However, before there was Big Brother there was JODI…
So meet JODI. She is my personal favourite prank to play on friends who haven’t been in my History of Art lectures, as she is every tech owning individual’s worst nightmare – the aesthetic of a serious virus. Just type in http:/wwwwwwwww.Jodi.org/ and you will find that your entire screen is suddenly screaming at you. That’s it the illegal downloading of movies has finally caught up to you! But no, calm yourself, you’ve simply clicked on a link that has led you to one of the earliest pieces of Net Art. The birthplace of the hacker aesthetic and the drawing back of the curtain to reveal the complex code behind our slick screens.
During the 1990s the mediums of painting, sculpture, and the modern genre of performance, were beginning to shift from Postmodernism and into the realm of Contemporary. However, out of this anarchist period of anti-art, anti-aesthetic and anti-intellectual came the Internet Boom, and with it a new mode of artwork – Net Art.
Like with every new being, Net Art was born as something pure and full of hope. It was an untouched medium and one that could never be touched by the ‘dirty’ hands of the capitalist art market. The internet was a platform where artists could upload their artwork ON THEIR OWN!
No Gallery and thus no White Cube! No dictation of aesthetics by Institutions! No bias view of the curator or art critic! And with this freedom came a notion that hadn’t been seen since the 60s… Avant-garde is that you?
Within the landscape of today’s Big Brother surveillance world it is almost impossible to comprehend how the internet was ever perceived to be a space of Democratic Equilibrium. However, 24 years ago, JODI was born into a time which emobodied this Utopian view of digital technology. She was a product of the rhizome-like online artistic community, which in turn thrived on that Avant-garde mindset of ‘shacking off the shackles’ of social constraints and values of aesthetics.
JODI was the flag bearer of the first and seemingly last purely Avant-garde world. Her glitches of disruptive interference; in both her looks and her presence within the cookie cut art market, denied the gallery/curator the ability to sell or display her on a cold white wall. She was simultaneously owned by everyone and nobody. However, like every good thing, Net Art couldn’t resist commodification forever…Big Brother seemingly crept into our lives overnight and JODI was buried.

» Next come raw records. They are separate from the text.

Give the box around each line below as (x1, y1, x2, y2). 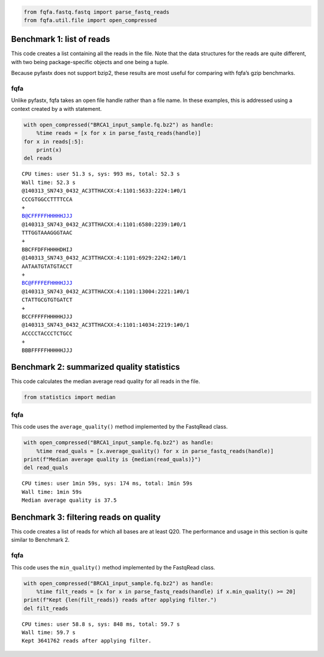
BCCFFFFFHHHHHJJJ (22, 313, 73, 320)
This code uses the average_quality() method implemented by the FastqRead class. (11, 423, 228, 430)
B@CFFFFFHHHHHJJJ (22, 213, 73, 219)
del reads (23, 155, 53, 162)
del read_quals (23, 465, 68, 471)
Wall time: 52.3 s (22, 179, 76, 186)
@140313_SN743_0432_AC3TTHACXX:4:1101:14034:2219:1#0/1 (22, 321, 190, 328)
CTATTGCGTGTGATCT (22, 297, 73, 303)
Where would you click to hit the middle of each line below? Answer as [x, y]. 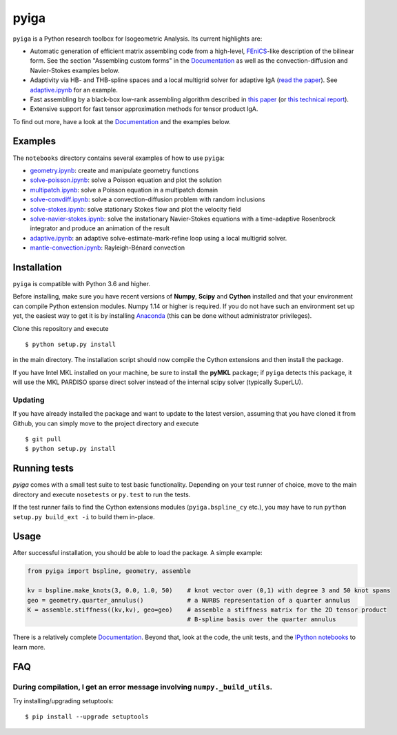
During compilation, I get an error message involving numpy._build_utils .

Firstly, what you must understand is…
Net Art used the Internet ITSELF as a chosen medium
Post-Internet Art uses the Internet as simply a CONCEPT to base its work around
Now with this in mind we can link back to the end of Net Art.
The beginning of the new millennia was characterised by a transitional period for the internet. The 2000s marked the beginning of an easier, faster paced lifestyle with online banking, shopping and the rise of social media. To be perfectly honest, when contemplating the trajectory of the appeal of the notion of ‘convience’ it isn’t surprising that we allowed ourselves to be ignorant to the death of JODI. In the act of merging the everyday with the internet the Avant-Garde potential of the rhizome space was destroyed. Now the internet is no longer a free space but a goldmine fuelled by data mining and surveillance.

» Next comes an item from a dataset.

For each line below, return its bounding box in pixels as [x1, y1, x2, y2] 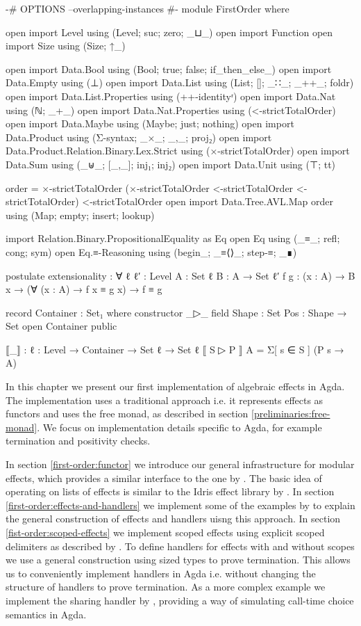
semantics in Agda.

Jordan Wolf’s work ‘Real Violence’ is a perfect example of Post-Internet Art. Wolf visualises the brutal nature of Virtual Reality, which he in turn deems to be intrinsic to the passive character that is contemporary society. For this piece the viewer experiences the work through VR as they watch a brutal beating where one man – for no apparent reason – bludgeons another man with a bat. Additionally, the viewer is also made to hold onto a metal bar, forcing them to face the beating. The audience has no agency and is a passive witness to the brutality that is the Virtual world.
The notion of one’s lack of agency simply acts to highlight the extent to which the world’s perception of the Internet has changed. From a Utopian space of creativity to that of brutality and invasiveness. JODI is gone and her replacement is the turbulent and insatiable invasion that is our modern day technocratic world.
‘If you want a picture of the future, imagine a boot stamping on a human face – forever.’ – Orwell, 1984
And we stand passive.
We march and gather to demand a change; a change in mindset and policies to save our planet for future generations!
The rhythmic chant of ‘HeyHo, Climate Change has got to go!’ verberated feverishly around me as I scurried through the crowd – my camera knocking against my side. The march, having started as a small gathering outside the McEwan Hall, Edinburgh, now spilled down the Royal Mile – a stream of bodies marching towards Parliament, running over the cobble stones with splashes of vibrantly handmade placards enthusiastically thrust into the air.
Within the environment of contemporary protests, art and politics seem to naturally go hand in hand – as one furls into the iconic peace sign and the other thrusts a paradoxically humorous, yet poignantly crafted political slogan into the air.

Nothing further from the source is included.